Buchanan’s analysis does not, however, explicitly address the question of why provision of club services should be organised in non-profit ventures. Proprietary organisations, it might be argued, could provide a range of ser­vices for different classes of consumer. In principle, there is no reason why tennis or other sports facilities, for example, should not be produced by for-
profit organisations. High-service-level, high-fee, low-crowding institutions would compete in the market with other firms offering different attributes. Health clubs are often profit-making entities. Arguments for non-profit status based upon consumer ignorance or the attraction of charitable donations would appear somewhat forced. Club-type facilities which require investment in large amounts of capital equipment would seem to favour for-profit enterprise unless (as in the theatre argument) viability requires a system of voluntary price discrimination and the market is not large enough to permit the formation of many institutions catering for par­ticular client groups.
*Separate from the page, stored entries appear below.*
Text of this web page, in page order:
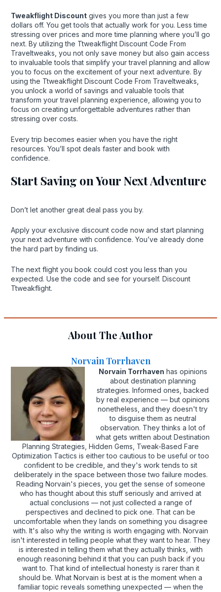
Tweakflight Discountgives you more than just a few
dollars off. You get tools that actually work for you. Less time
stressing over prices and more time planning where you’ll go
next. By utilizing the Ttweakflight Discount Code From
Traveltweaks, you not only save money but also gain access
to invaluable tools that simplify your travel planning and allow
you to focus on the excitement of your next adventure. By
using the Ttweakflight Discount Code From Traveltweaks,
you unlock a world of savings and valuable tools that
transform your travel planning experience, allowing you to
focus on creating unforgettable adventures rather than
stressing over costs.
Every trip becomes easier when you have the right
resources. You’ll spot deals faster and book with
confidence.
Start Saving on Your Next Adventure
Don’t let another great deal pass you by.
Apply your exclusive discount code now and start planning
your next adventure with confidence. You’ve already done
the hard part by finding us.
The next flight you book could cost you less than you
expected. Use the code and see for yourself. Discount
Ttweakflight.
About The Author
Norvain Torrhaven
Norvain Torrhaven has opinions
about destination planning
strategies. Informed ones, backed
by real experience — but opinions
nonetheless, and they doesn't try
to disguise them as neutral
observation. They thinks a lot of
what gets written about Destination
Planning Strategies, Hidden Gems, Tweak-Based Fare
Optimization Tactics is either too cautious to be useful or too
confident to be credible, and they's work tends to sit
deliberately in the space between those two failure modes.
Reading Norvain's pieces, you get the sense of someone
who has thought about this stuff seriously and arrived at
actual conclusions — not just collected a range of
perspectives and declined to pick one. That can be
uncomfortable when they lands on something you disagree
with. It's also why the writing is worth engaging with. Norvain
isn't interested in telling people what they want to hear. They
is interested in telling them what they actually thinks, with
enough reasoning behind it that you can push back if you
want to. That kind of intellectual honesty is rarer than it
should be. What Norvain is best at is the moment when a
familiar topic reveals something unexpected — when the
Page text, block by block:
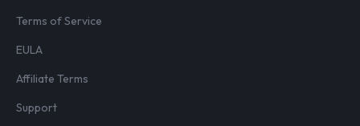
Terms of Service
EULA
Affiliate Terms
Support
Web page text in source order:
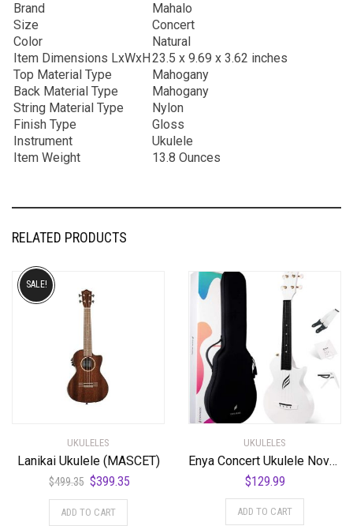
Brand
Mahalo
Size
Concert
Color
Natural
Item Dimensions LxWxH 23.5 x 9.69 x 3.62 inches
Top Material Type
Mahogany
Back Material Type
Mahogany
String Material Type
Nylon
Finish Type
Gloss
Instrument
Ukulele
Item Weight
13.8 Ounces
RELATED PRODUCTS
UKULELES
Lanikai Ukulele (MASCET)
$499.35 Original
price
was:
$399.35
SALE!
ADD TO CART
UKULELES
Enya Concert Ukulele Nova U 23’’ Carbon Fiber Travel Ukulele with Beginner Kit includes online lessons, case, strap, capo and strings (White)
$129.99
ADD TO CART
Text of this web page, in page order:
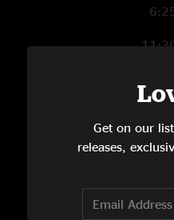
Get on our
releases,

An exception to this reasoning occurs when clubs form not merely to finance an output of joint benefit but actually to produce the output. A social club, for example, produces an output which derives from the activ­ities and interaction of the members themselves. As a group they produce a ‘social milieu’ which confers satisfaction on each person. Such clubs will be non-profit enterprises. If social clubs were run along proprietary lines, the members would be vulnerable to ‘hold-up’. The benefit that they receive from club membership is a form of rent which derives from the special con­ditions which the club creates. A proprietor, having established these con­ditions, would be tempted to increase the membership fee so as to appropriate some of the value of the social environment which is actually created by the members. Even allowing trade in membership rights might be resisted on the grounds that the acceptability of a new member will not necessarily be simply related to his or her willingness to pay.
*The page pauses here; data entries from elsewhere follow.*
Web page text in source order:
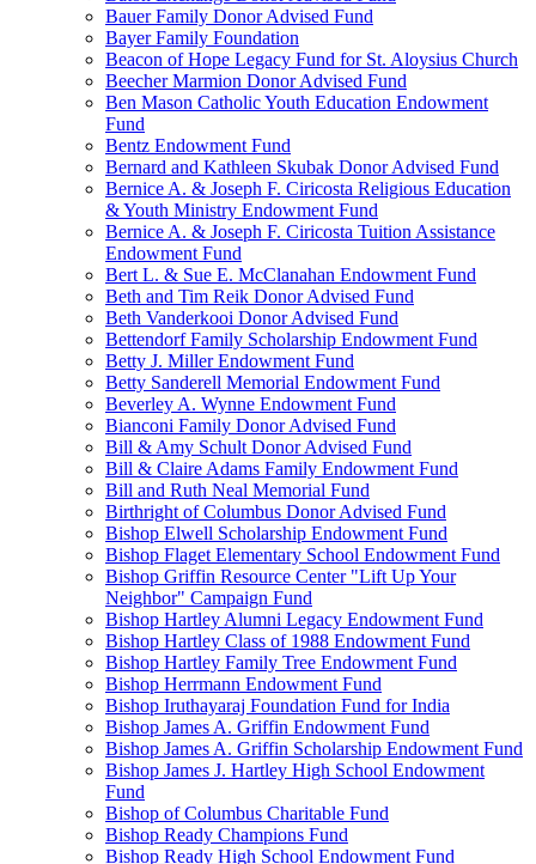
Bauer Family Donor Advised Fund
Bayer Family Foundation
Beacon of Hope Legacy Fund for St. Aloysius Church
Beecher Marmion Donor Advised Fund
Ben Mason Catholic Youth Education Endowment
Fund
Bentz Endowment Fund
Bernard and Kathleen Skubak Donor Advised Fund
Bernice A. & Joseph F. Ciricosta Religious Education
& Youth Ministry Endowment Fund
Bernice A. & Joseph F. Ciricosta Tuition Assistance
Endowment Fund
Bert L. & Sue E. McClanahan Endowment Fund
Beth and Tim Reik Donor Advised Fund
Beth Vanderkooi Donor Advised Fund
Bettendorf Family Scholarship Endowment Fund
Betty J. Miller Endowment Fund
Betty Sanderell Memorial Endowment Fund
Beverley A. Wynne Endowment Fund
Bianconi Family Donor Advised Fund
Bill & Amy Schult Donor Advised Fund
Bill & Claire Adams Family Endowment Fund
Bill and Ruth Neal Memorial Fund
Birthright of Columbus Donor Advised Fund
Bishop Elwell Scholarship Endowment Fund
Bishop Flaget Elementary School Endowment Fund
Bishop Griffin Resource Center "Lift Up Your
Neighbor" Campaign Fund
Bishop Hartley Alumni Legacy Endowment Fund
Bishop Hartley Class of 1988 Endowment Fund
Bishop Hartley Family Tree Endowment Fund
Bishop Herrmann Endowment Fund
Bishop Iruthayaraj Foundation Fund for India
Bishop James A. Griffin Endowment Fund
Bishop James A. Griffin Scholarship Endowment Fund
Bishop James J. Hartley High School Endowment
Fund
Bishop of Columbus Charitable Fund
Bishop Ready Champions Fund
Bishop Ready High School Endowment Fund
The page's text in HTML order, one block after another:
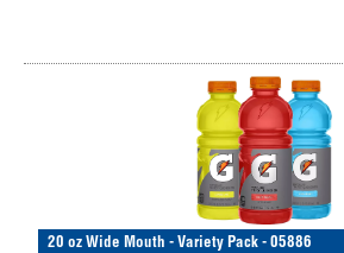
20 oz Wide Mouth - Variety Pack - 05886
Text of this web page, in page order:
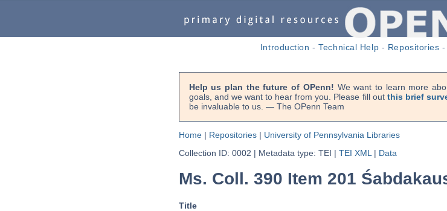
Introduction -Technical Help - Repositories
Help us plan the future of OPenn! We want to learn more
goals, and we want to hear from you. Please fill out this brief
be invaluable to us. — The OPenn Team
Home| Repositories| University of Pennsylvania Libraries
Collection ID: 0002 | Metadata type: TEI | TEI XML | Data
Ms. Coll. 390 Item 201
Title
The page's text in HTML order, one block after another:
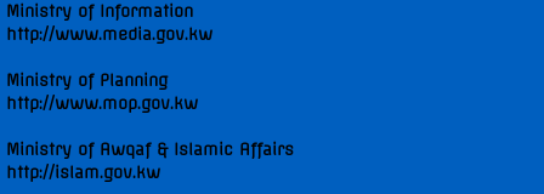
Statements
UNGA High-Level Statements
UNGA 71 Statements
Ministry of Information
http://www.media.gov.kw
Ministry of Planning
http://www.mop.gov.kw
Ministry of Awqaf & Islamic Affairs
http://islam.gov.kw
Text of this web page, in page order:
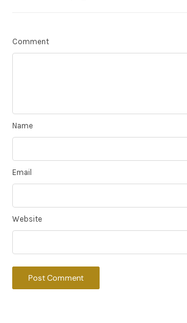
Comment
Name
Email
Website
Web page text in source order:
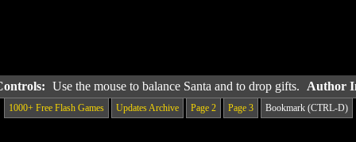
Use the mouse to balance Santa and to drop gifts. Author
1000+ Free Flash Games Updates Archive Page 2 Page 3 Bookmark (CTRL-D)
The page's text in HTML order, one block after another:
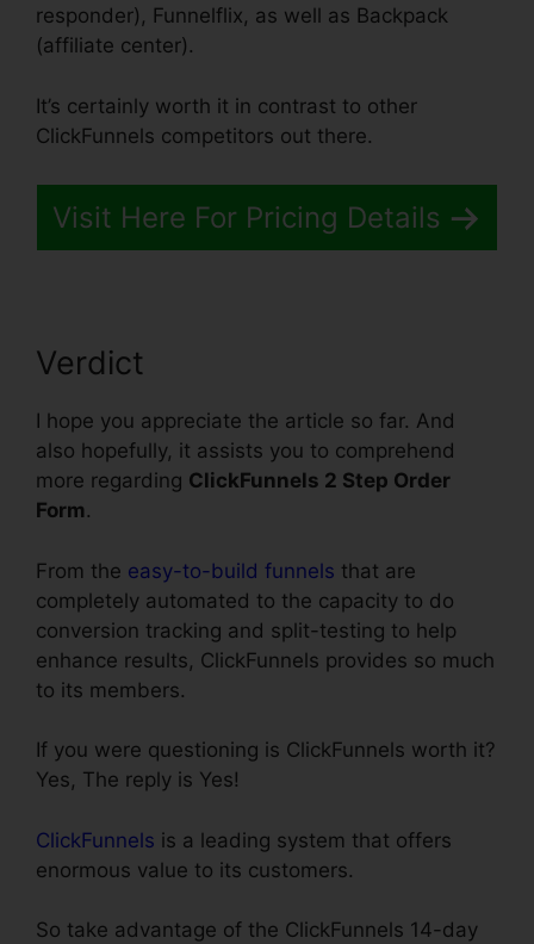
responder), Funnelflix, as well as Backpack
(affiliate center).
It’s certainly worth it in contrast to other
ClickFunnels competitors out there.
Visit Here For Pricing Details
Verdict
I hope you appreciate the article so far. And
also hopefully, it assists you to comprehend
more regarding ClickFunnels 2 Step Order
Form .
From the easy-to-build funnels that are
completely automated to the capacity to do
conversion tracking and split-testing to help
enhance results, ClickFunnels provides so much
to its members.
If you were questioning is ClickFunnels worth it?
Yes, The reply is Yes!
ClickFunnels is a leading system that offers
enormous value to its customers.
So take advantage of the ClickFunnels 14-day
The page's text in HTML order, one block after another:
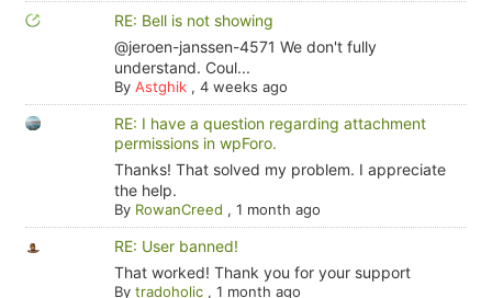
RE: Bell is not showing
@jeroen-janssen-4571 We don't fully
understand. Coul...
By Astghik, 4 weeks ago
RE: I have a question regarding attachment
permissions in wpForo.
Thanks! That solved my problem. I appreciate
the help.
By RowanCreed , 1 month ago
RE: User banned!
That worked! Thank you for your support
By tradoholic, 1 month ago
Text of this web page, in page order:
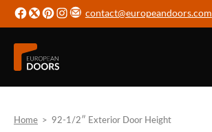
contact@europeandoors.com
Home > 92-1/2″ Exterior Door Height
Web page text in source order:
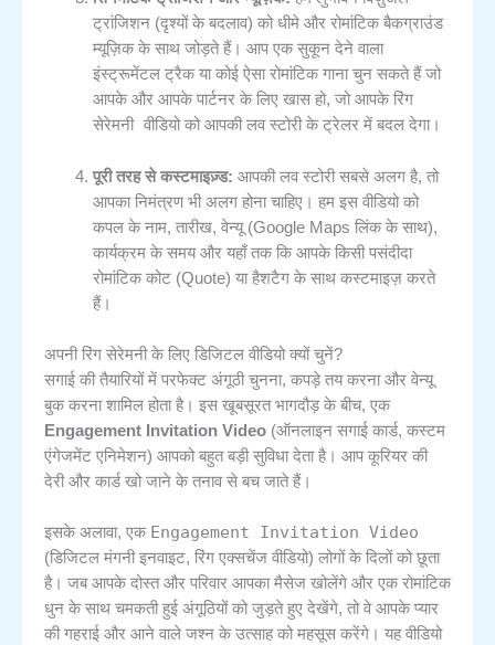
ट्रांजिशन (दृश्यों के बदलाव) को धीमे और रोमांटिक बैकग्राउंड
म्यूज़िक के साथ जोड़ते हैं। आप एक सुकून देने वाला
इंस्ट्रूमेंटल ट्रैक या कोई ऐसा रोमांटिक गाना चुन सकते हैं जो
आपके और आपके पार्टनर के लिए खास हो, जो आपकेरिंग
सेरेमनी वीडियोको आपकी लव स्टोरी के ट्रेलर में बदल देगा।
पूरी तरह से कस्टमाइज़्ड: आपकी लव स्टोरी सबसे अलग है, तो
आपका निमंत्रण भी अलग होना चाहिए। हम इस वीडियो को
कपल के नाम, तारीख, वेन्यू (Google Maps लिंक के साथ),
कार्यक्रम के समय और यहाँ तक कि आपके किसी पसंदीदा
रोमांटिक कोट (Quote) या हैशटैग के साथ कस्टमाइज़ करते
हैं।
अपनी रिंग सेरेमनी के लिए डिजिटल वीडियो क्यों चुनें?
सगाई की तैयारियों में परफेक्ट अंगूठी चुनना, कपड़े तय करना और वेन्यू
बुक करना शामिल होता है। इस खूबसूरत भागदौड़ के बीच, एक
Engagement Invitation Video (ऑनलाइन सगाई कार्ड, कस्टम
एंगेजमेंट एनिमेशन) आपको बहुत बड़ी सुविधा देता है। आप कूरियर की
देरी और कार्ड खो जाने के तनाव से बच जाते हैं।
इसके अलावा, एक Engagement Invitation Video
(डिजिटल मंगनी इनवाइट, रिंग एक्सचेंज वीडियो) लोगों के दिलों को छूता
है। जब आपके दोस्त और परिवार आपका मैसेज खोलेंगे और एक रोमांटिक
धुन के साथ चमकती हुई अंगूठियों को जुड़ते हुए देखेंगे, तो वे आपके प्यार
की गहराई और आने वाले जश्न के उत्साह को महसूस करेंगे। यह वीडियो
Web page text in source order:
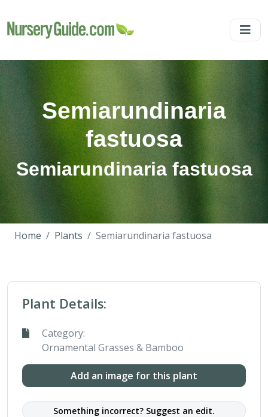
Semiarundinaria
fastuosa
Semiarundinaria fastuosa
Home Plants Semiarundinaria fastuosa
Plant Details:
Category:
Ornamental Grasses & Bamboo
Add an image for this plant
Something incorrect? Suggest an edit.

Club goods of the social variety take us to the very margins of the subject matter of this book. Nevertheless, it is important to appreciate the great range of institutions within which ‘business’, broadly defined, is conducted. The social club has a place in a spectrum of institutions, which ranges from the private firm at one end to what sociologists call ‘intentional communi­ties’ out in the furthest reaches at the other. Hechter (1987, p. 148) defines ‘intentional communities’ as ‘obligatory groups whose members seek to produce joint goods – like a sense of community, friendship, love, and the feeling of security – all of which flow from the existence of social harmony’. People who form groups to produce joint goods take their ‘profit’ in the form of the subjective net benefits which accompany membership. Profits do not take a monetary form and cannot by definition be distributed to out­siders. The very nature of the institution enforces the non-distribution con­straint.

It would be a mistake to assume that obligatory groups are of no eco­nomic importance. There is an element of the ‘intentional community’ in many contexts. A university, for example, may be seen as creating a ‘schol­arly atmosphere’ which appeals to its staff members and represents a joint ‘club-like’ good. No doubt, this is a somewhat feeble echo from the past under modern conditions, but from a historical point of view the commu­nal side of university life could be a significant explanation of its non-profit structure. It is also worth noting that incentive and control problems afflict ‘intentional communities’ as much as the other institutional forms we have been studying. Such communities will often expect a great deal from their members and will enforce compliance by ensuring that members are depen­dent on the group and have a great deal to lose from expulsion. Hechter shows, for example, that successful groups (as measured by the duration of their survival) are characterised by hierarchy (monitoring), cultural homo­geneity, limits on privacy, group rewards, and public sanctions. He com­ments that commitment to the group is not a matter of socialisation or identification. Rather, the structure of a communal institution ‘may reveal its doubts that such identification is likely to develop at all’ (p. 165).